Method and system for detecting voice activity in noisy conditions
Abstract
A voice activity detection method includes: training one or more computerized neural networks having a denoising autoencoder and a classifier, wherein the training is performed utilizing one or more models including Mel-frequency cepstral coefficients (MFCC) features, Δ features, ΔΔ features, and Pitch features, each model being recorded at one or more differing associated predetermined signal to noise ratios; recording a raw audio waveform and transmitting the raw audio waveform to the computerized neural network; denoising the raw audio wave utilizing the denoising autoencoder; and determining whether the raw audio waveform contains human speech; extracting any human speech from the raw audio waveform.
Claims
exact text as granted — not AI-modified1 . A voice activity detection method comprising:
training one or more computerized neural networks having a denoising autoencoder and a classifier, wherein the training is performed utilizing one or more models including Mel-frequency cepstral coefficients (MFCC) features, Δ features, ΔΔ features, and Pitch features, each model being recorded at one or more differing associated predetermined signal to noise ratios; recording a raw audio waveform and transmitting the raw audio waveform to the computerized neural network; denoising the raw audio wave utilizing the denoising autoencoder; and determining whether the raw audio waveform contains human speech; extracting any human speech from the raw audio waveform.

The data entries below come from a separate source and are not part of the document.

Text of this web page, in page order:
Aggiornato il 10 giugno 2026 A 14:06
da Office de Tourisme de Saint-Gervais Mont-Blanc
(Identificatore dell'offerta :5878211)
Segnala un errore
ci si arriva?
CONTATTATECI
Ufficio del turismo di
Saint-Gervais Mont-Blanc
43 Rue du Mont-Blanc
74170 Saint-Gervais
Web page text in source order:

2 . The voice activity detection method of claim 1 ,
wherein the computerized neural network is a convolutional neural network.

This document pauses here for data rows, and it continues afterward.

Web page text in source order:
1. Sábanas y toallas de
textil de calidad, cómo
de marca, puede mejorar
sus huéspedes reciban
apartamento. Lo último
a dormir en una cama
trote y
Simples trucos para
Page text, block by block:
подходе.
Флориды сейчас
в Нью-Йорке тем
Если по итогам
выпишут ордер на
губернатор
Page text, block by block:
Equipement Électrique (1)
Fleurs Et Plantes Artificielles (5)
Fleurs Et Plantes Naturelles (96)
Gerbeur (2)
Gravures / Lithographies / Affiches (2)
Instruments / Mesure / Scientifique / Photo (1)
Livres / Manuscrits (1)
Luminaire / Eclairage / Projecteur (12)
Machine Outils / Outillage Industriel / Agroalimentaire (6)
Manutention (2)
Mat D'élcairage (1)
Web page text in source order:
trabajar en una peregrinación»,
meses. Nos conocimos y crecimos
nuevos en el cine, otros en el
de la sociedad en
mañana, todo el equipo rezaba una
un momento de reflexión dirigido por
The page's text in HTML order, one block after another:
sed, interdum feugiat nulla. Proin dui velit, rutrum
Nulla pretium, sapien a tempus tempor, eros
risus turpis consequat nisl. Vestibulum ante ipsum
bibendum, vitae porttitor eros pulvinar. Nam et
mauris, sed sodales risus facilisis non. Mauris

3 . The voice activity detection method of claim 1 ,
wherein the computerized neural network is a deep neural network.
4 . The voice activity detection method of claim 1 ,
wherein the computerized neural network is a recurrent neural network.
5 . The voice activity detection method of claim 1 ,
wherein the classifier is trained utilizing one or more linguistic models.
6 . The voice activity detection method of claim 5 ,
wherein the classifier is trained utilizing a plurality of linguistic models.
7 . The voice activity detection method of claim 6 ,
wherein at least one linguistic model is VoxForge™.
8 . The voice activity detection method of claim 6 ,
wherein at least one linguistic model is AIShell.
9 . The voice activity detection method of claim 6 ,
wherein at least one linguistic model is VoxForge™; and wherein at least one additional linguistic model is AISHELL.
10 . The voice activity detection method of claim 6 ,
wherein each linguistic model is recorded having a base truth, wherein each linguistic model is recorded at one or more of a plurality of pre-set signal to noise ratios.
11 . The voice activity detection method of claim 10 ,
wherein each linguistic model is recorded having a base truth, wherein each linguistic model is recorded at a plurality of pre-set signal to noise ratios.
12 . The voice activity detection method of claim 11 ,
wherein the plurality of pre-set signal to noise ratios range between 0 dB and 35 dB.
13 . The voice activity detection method of claim 6 ,
wherein the raw audio waveform is recorded on a local computational device, and wherein method further comprises a step of transmitting the raw audio waveform to a remote server, wherein the remote server contains the computational neural network.
14 . The voice activity detection method of claim 6 ,
wherein the raw audio waveform is recorded on a local computational device, and wherein the local computational device contains the computational neural network.
15 . The voice activity detection method of claim 14 ,
wherein the computational neural network is compressed.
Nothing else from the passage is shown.